Security Model and Isolation

The container isolation model matters for anything involving arbitrary code execution. The architecture here follows the same patterns as similar hosted sandboxing systems. The expected guarantees for hosted containers of this kind include container-level isolation between sessions using separate filesystems and process namespaces, network egress controls to limit what containers can reach, resource limits on CPU and memory to prevent runaway processes, and session-scoped state that does not persist after session termination unless explicitly exported.

This puts the security burden on OpenAI rather than on the developer. The trade-off is giving up control over the execution environment: you cannot supply a custom base image, configure specific kernel parameters, or audit the host infrastructure. For teams running regulated workloads or requiring specific compliance postures, running equivalent infrastructure on self-managed Kubernetes with gVisor or Firecracker provides more control at the cost of more operational surface area. The hosted model is the right default for teams that do not want that complexity.

The Agents SDK Layer

The computer environment integrates cleanly with the OpenAI Agents SDK, which provides higher-level abstractions over the raw Responses API. The SDK’s shell tool surfaces the same capability with the agentic loop already managed, and the tracing infrastructure records each turn including tool inputs and outputs.

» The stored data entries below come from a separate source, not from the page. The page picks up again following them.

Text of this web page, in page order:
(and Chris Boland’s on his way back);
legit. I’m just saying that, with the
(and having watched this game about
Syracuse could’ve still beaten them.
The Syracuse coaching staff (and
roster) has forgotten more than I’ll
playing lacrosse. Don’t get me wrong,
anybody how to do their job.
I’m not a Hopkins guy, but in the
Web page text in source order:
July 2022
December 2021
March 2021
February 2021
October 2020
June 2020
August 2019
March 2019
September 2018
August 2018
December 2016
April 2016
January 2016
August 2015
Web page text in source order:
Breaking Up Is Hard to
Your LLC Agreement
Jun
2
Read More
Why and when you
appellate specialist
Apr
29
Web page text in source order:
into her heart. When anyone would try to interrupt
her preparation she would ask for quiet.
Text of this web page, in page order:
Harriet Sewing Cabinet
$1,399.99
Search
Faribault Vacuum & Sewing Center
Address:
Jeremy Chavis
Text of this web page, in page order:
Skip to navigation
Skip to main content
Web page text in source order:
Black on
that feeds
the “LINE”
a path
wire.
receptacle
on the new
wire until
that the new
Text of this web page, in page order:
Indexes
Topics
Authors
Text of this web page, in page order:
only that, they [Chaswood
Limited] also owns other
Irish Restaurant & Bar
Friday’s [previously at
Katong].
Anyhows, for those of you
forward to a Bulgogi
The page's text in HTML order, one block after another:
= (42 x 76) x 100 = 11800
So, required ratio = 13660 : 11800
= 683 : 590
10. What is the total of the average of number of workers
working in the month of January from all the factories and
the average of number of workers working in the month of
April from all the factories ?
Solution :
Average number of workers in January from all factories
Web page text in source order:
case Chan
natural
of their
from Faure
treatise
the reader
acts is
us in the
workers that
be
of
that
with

from agents import Agent, Runner, ShellTool

agent = Agent(
    name="build-agent",
    model="gpt-4o",
    tools=[ShellTool()],
    instructions=(
        "You are a build agent. When given a repository path, "
        "run the test suite and report any failures with full context "
        "including the relevant source lines."
    )
)

result = await Runner.run(agent, "Run tests in /workspace/myproject")
print(result.final_output)

The tracing piece is worth emphasizing. When an agent takes fifteen steps across multiple tool calls and produces unexpected output, understanding where it diverged requires a complete record of each action and its result. The SDK emits structured traces that integrate with OpenAI’s dashboard and with third-party observability platforms. This is infrastructure that teams building on raw API calls have to build themselves, and getting it right is not trivial.

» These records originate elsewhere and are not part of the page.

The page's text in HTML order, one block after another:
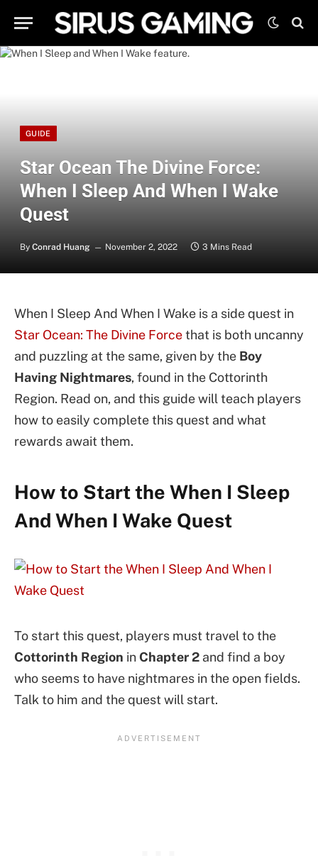
GUIDE
Star Ocean The Divine Force:
When I Sleep And When I Wake
Quest
By Conrad Huang November 2, 2022 3 Mins Read
When I Sleep And When I Wake is a side quest in
Star Ocean: The Divine Forcethat is both uncanny
and puzzling at the same, given by the Boy
Having Nightmares, found in the Cottorinth
Region. Read on, and this guide will teach players
how to easily complete this quest and what
rewards await them.
How to Start the When I Sleep
And When I Wake Quest
To start this quest, players must travel to the
Cottorinth Region inChapter 2 and find a boy
who seems to have nightmares in the open fields.
Talk to him and the quest will start.
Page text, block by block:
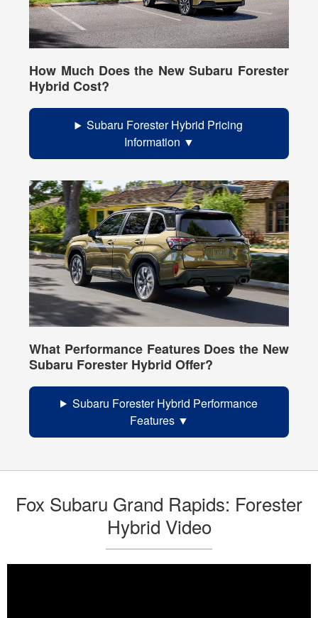
How Much Does the New Subaru Forester
Hybrid Cost?
Subaru Forester Hybrid Pricing
Information
What Performance Features Does the New
Subaru Forester Hybrid Offer?
Subaru Forester Hybrid Performance
Features
Fox Subaru Grand Rapids: Forester
Hybrid Video
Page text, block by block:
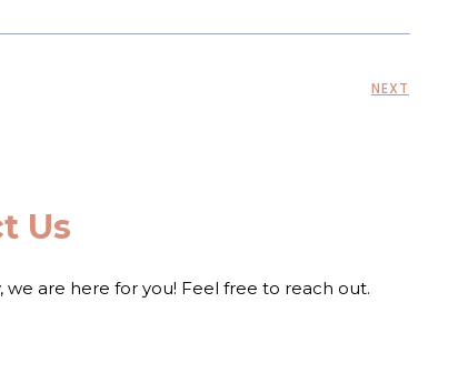
NEXT
Us
are here for you! Feel free to reach out.
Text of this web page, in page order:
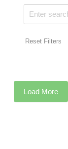
Reset Filters
Load More
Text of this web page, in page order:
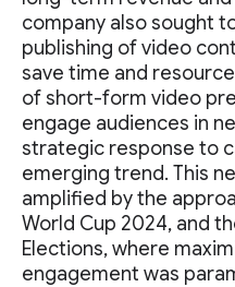
company also sought
publishing of video
save time and
of short-form video
engage audiences in
strategic response to
emerging trend. This
amplified by the
World Cup 2024, and
Elections, where
engagement was

What This Architecture Signals

The pattern OpenAI is building toward is an agent that has everything it needs within the API boundary: tools, compute, persistent state, and network access. The developer provides the task; the platform handles execution. This is a fundamentally different model than running your own agent loop with API calls for model inference.

The lock-in question is real. An agent built on hosted containers, server-side state, and built-in tool execution is tightly coupled to OpenAI’s platform. Moving to Anthropic’s API or a local model requires rebuilding the execution environment from scratch. The LangChain and LlamaIndex ecosystems exist partly as an abstraction layer over exactly this kind of coupling.

The counter-argument is that the hardest parts of running reliable agents at scale are not model selection; they are execution isolation, state management, error recovery, and observability. Offloading those to the platform eliminates a significant category of engineering work. For teams without dedicated infrastructure engineers, the hosted model lowers the barrier to production deployment substantially.

The Responses API started as a cleaner interface for agentic workloads. The computer environment update from March 2026 turns it into the runtime those workloads actually need to execute.